Causal Connections: Leveraging Multilingual Fine-Tuning for Financial QA@FinCausal 2026

因果关联：利用多语言微调进行金融问答 @ FinCausal 2026

Abstract: This paper describes team HSA_CORAL’s submission to the FinCausal 2026 shared task on extracting cause-effect relations from financial narratives via extractive question answering in English and Spanish.

摘要： 本文介绍了 HSA_CORAL 团队在 FinCausal 2026 共享任务中的参赛方案，该任务旨在通过英语和西班牙语的抽取式问答，从金融叙述中提取因果关系。

We compare three modeling families: (i) encoder-only token tagging with multilingual BERT, (ii) encoder-decoder generation with multilingual BART, and (iii) decoder-only LLMs (Llama 3.1 and GPT variants) using prompt refinement, few-shot demonstrations, and supervised fine-tuning.

我们比较了三个模型系列：(i) 使用多语言 BERT 的仅编码器（encoder-only）标记模型；(ii) 使用多语言 BART 的编码器-解码器（encoder-decoder）生成模型；以及 (iii) 使用提示词优化、少样本演示和监督微调的仅解码器（decoder-only）大语言模型（Llama 3.1 和 GPT 变体）。

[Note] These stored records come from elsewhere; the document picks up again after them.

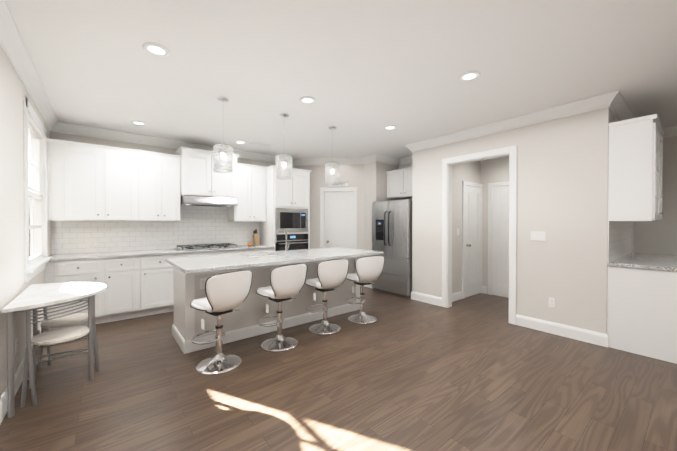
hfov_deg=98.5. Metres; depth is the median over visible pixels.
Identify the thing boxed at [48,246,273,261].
countertop
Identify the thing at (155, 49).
recessed light
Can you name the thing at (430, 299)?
baseboard
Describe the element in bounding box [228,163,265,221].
upper cabinet
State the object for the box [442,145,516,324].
door frame
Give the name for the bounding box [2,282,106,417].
dinette
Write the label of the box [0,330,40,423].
baseboard
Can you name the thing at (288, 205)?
tall cabinet
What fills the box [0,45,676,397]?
wall
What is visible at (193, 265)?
island countertop
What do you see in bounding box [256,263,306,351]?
stool
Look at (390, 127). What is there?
recessed light
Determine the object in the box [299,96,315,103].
recessed light
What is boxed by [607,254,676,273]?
countertop
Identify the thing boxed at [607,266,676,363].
base cabinet
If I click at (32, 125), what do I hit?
window blind
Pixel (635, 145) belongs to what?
upper cabinet
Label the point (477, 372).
floor
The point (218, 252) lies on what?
base cabinet
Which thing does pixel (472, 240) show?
hall door
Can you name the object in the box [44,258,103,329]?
base cabinet
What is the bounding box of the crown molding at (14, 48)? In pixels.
[0,0,676,165]
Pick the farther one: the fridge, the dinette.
the fridge
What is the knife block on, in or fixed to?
on the countertop at (99, 253)
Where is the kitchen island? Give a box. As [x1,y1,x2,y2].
[172,259,359,353]
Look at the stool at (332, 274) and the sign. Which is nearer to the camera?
the stool at (332, 274)
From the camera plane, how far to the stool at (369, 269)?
3.94 m
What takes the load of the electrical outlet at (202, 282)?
attached to the kitchen island
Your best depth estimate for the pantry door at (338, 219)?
6.32 m
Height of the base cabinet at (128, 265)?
0.885 m
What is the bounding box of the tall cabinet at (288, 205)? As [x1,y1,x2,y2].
[259,165,310,250]
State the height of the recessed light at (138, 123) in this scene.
0.012 m
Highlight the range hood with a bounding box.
[181,195,237,206]
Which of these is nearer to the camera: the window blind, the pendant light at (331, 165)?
the window blind
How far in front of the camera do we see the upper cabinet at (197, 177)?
4.81 m
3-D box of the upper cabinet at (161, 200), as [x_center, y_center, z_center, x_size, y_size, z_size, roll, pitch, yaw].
[-2.901,-0.598,4.624,0.654,1.055,0.350,0,1,-39]
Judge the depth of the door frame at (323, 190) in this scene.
6.29 m
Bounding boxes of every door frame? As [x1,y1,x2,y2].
[320,187,356,248]
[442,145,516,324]
[462,181,508,298]
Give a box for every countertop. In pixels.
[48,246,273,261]
[165,247,383,274]
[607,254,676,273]
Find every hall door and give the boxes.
[465,185,480,297]
[492,186,508,297]
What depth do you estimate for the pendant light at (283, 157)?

Across settings, prompting and few-shot examples yield competitive performance, while supervised fine-tuning provides the largest gains.

在各种设置下，提示词工程和少样本示例均能产生具有竞争力的表现，而监督微调则带来了最大的性能提升。

Our best system, GPT-4.1 Mini fine-tuned on combined English and Spanish training data, achieves a tied highest score on the English subtask (score 4.8140) and ranks third on Spanish (score 4.7753) under the shared task’s LLM-as-a-judge metric.

我们表现最好的系统是基于英语和西班牙语混合训练数据微调的 GPT-4.1 Mini，该系统在共享任务的“大模型作为裁判”（LLM-as-a-judge）指标下，在英语子任务中并列第一（得分 4.8140），在西班牙语子任务中排名第三（得分 4.7753）。

Overall, the results highlight the value of task-specific adaptation and multilingual fine-tuning for cross-lingual transfer in financial causality QA.

总体而言，研究结果突显了任务特定适配和多语言微调在金融因果问答跨语言迁移中的价值。